| TASK TO COMPLETE |
Return a copy of every line in the records that includes the word "language".

| SOURCE DATA |
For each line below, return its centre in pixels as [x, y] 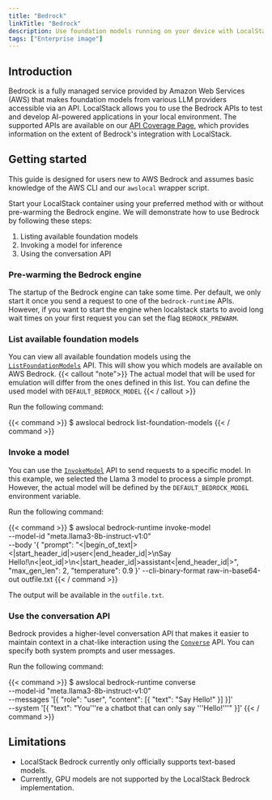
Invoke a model [39, 453]
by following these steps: [50, 221]
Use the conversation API [59, 616]
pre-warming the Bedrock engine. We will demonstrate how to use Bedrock [134, 212]
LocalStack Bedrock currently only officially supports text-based [128, 761]
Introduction [40, 71]
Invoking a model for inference [71, 245]
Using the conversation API [66, 253]
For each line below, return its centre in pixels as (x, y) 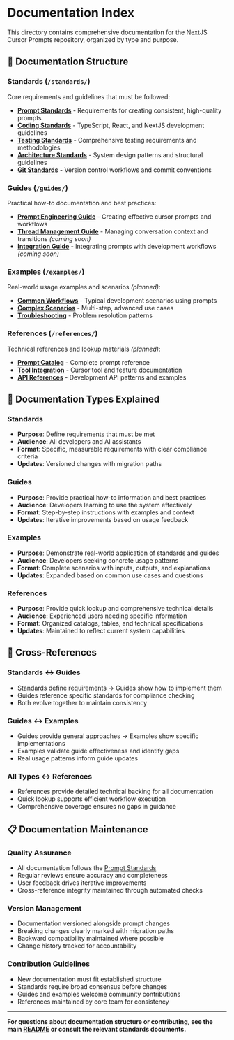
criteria (28, 456)
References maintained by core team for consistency (93, 1002)
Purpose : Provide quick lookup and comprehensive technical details (115, 609)
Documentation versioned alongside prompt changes (94, 923)
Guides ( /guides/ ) (38, 188)
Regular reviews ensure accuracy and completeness (93, 876)
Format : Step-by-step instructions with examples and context (106, 512)
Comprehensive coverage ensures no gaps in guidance (96, 807)
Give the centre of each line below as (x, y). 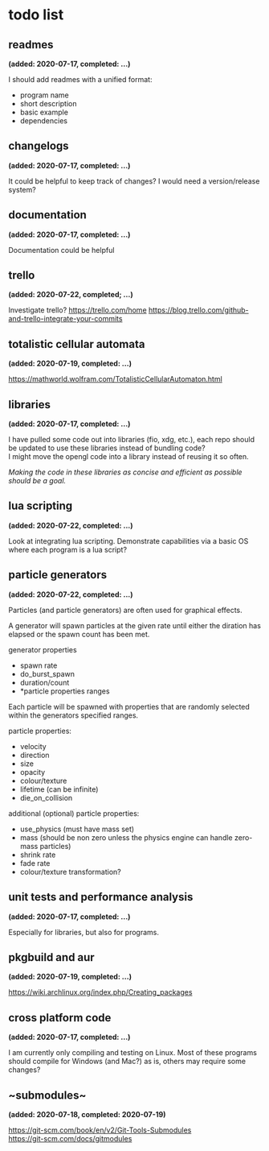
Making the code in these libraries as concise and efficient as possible (125, 472)
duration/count (45, 682)
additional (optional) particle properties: (74, 813)
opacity (33, 772)
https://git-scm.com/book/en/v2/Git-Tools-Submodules (100, 1130)
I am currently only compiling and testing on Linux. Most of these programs (132, 1053)
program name (45, 95)
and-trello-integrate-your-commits (65, 319)
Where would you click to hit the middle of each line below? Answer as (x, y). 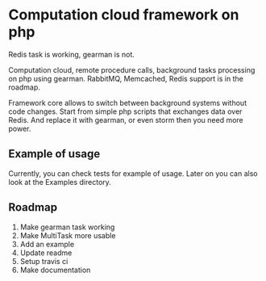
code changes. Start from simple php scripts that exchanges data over (125, 111)
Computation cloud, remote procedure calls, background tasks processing (132, 69)
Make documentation (55, 270)
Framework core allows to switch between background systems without (128, 103)
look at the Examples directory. (60, 182)
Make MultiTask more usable (68, 235)
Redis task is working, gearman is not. (72, 54)
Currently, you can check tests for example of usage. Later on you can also (133, 173)
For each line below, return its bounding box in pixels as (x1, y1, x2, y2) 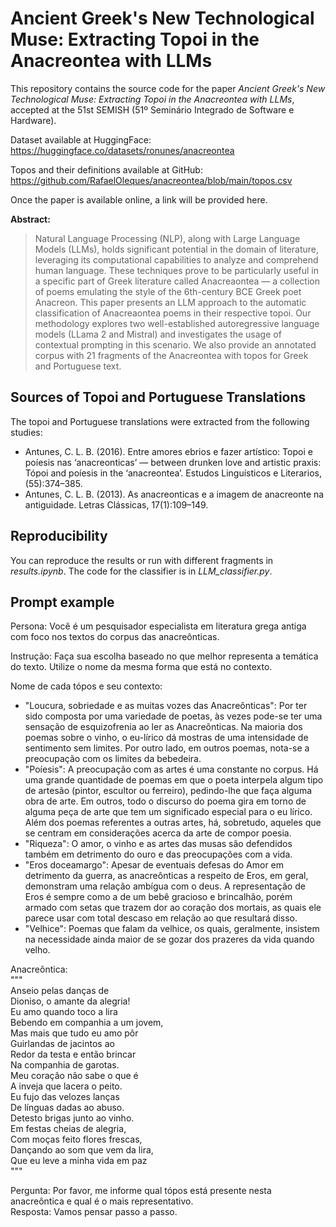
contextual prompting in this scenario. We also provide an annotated (34, 338, 317, 351)
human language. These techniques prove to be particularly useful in (34, 264, 319, 276)
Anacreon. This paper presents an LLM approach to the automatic (34, 296, 307, 308)
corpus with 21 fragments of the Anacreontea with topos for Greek (34, 349, 309, 361)
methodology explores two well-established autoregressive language (34, 317, 320, 329)
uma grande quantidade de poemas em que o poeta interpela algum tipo (24, 774, 324, 786)
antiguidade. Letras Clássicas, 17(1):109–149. (24, 498, 209, 511)
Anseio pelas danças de (10, 985, 110, 997)
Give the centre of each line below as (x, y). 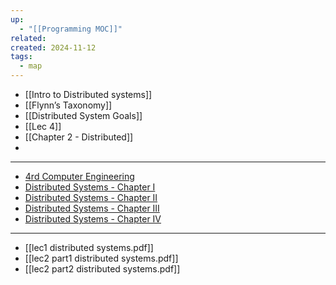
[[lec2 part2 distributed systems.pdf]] (102, 269)
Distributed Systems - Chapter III (92, 208)
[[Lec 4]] (43, 126)
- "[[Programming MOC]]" (71, 29)
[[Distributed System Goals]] (83, 115)
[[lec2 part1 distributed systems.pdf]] (101, 258)
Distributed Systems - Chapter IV (93, 219)
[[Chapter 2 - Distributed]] (79, 137)
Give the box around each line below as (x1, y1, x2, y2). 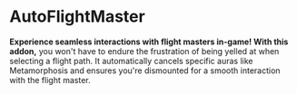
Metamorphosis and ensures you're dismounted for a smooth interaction (9, 65, 281, 76)
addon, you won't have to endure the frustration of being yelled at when (9, 45, 280, 56)
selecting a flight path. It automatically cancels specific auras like (9, 55, 253, 66)
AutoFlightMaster (9, 6, 145, 27)
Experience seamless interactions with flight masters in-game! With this (9, 36, 289, 47)
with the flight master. (9, 74, 91, 85)
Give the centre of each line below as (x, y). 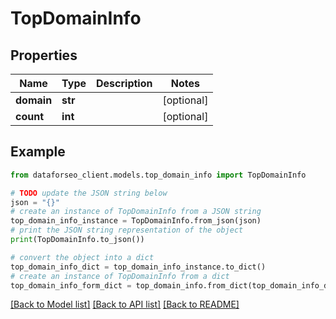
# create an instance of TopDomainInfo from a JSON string (136, 212)
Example (38, 152)
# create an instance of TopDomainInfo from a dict (120, 276)
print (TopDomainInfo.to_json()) (77, 240)
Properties (44, 55)
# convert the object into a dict (82, 257)
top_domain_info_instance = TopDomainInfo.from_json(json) (136, 221)
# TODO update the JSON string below (89, 193)
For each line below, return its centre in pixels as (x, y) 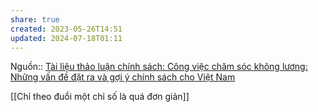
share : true (35, 19)
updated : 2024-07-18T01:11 (66, 38)
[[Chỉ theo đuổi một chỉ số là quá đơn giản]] (100, 97)
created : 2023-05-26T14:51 (66, 29)
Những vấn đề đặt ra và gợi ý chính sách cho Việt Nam (123, 77)
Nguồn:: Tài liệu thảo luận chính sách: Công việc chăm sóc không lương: (159, 67)
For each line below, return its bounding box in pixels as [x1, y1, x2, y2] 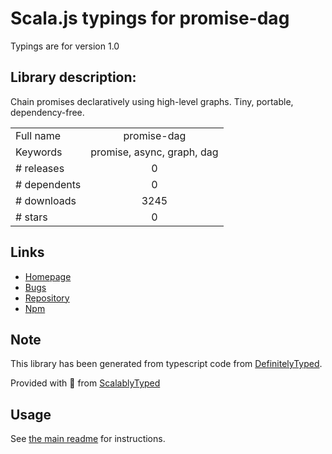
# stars [15, 210, 48, 224]
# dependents [15, 177, 82, 191]
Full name [15, 128, 62, 142]
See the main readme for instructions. [10, 433, 166, 445]
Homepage [24, 270, 72, 282]
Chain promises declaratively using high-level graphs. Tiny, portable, [10, 95, 294, 107]
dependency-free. [10, 106, 85, 118]
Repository [24, 292, 70, 304]
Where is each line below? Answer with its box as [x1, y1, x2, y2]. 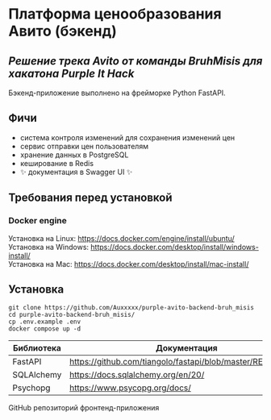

| RESPONSE AREA |
human language. These techniques prove to be particularly useful in (34, 264, 319, 276)
methodology explores two well-established autoregressive language (34, 317, 320, 329)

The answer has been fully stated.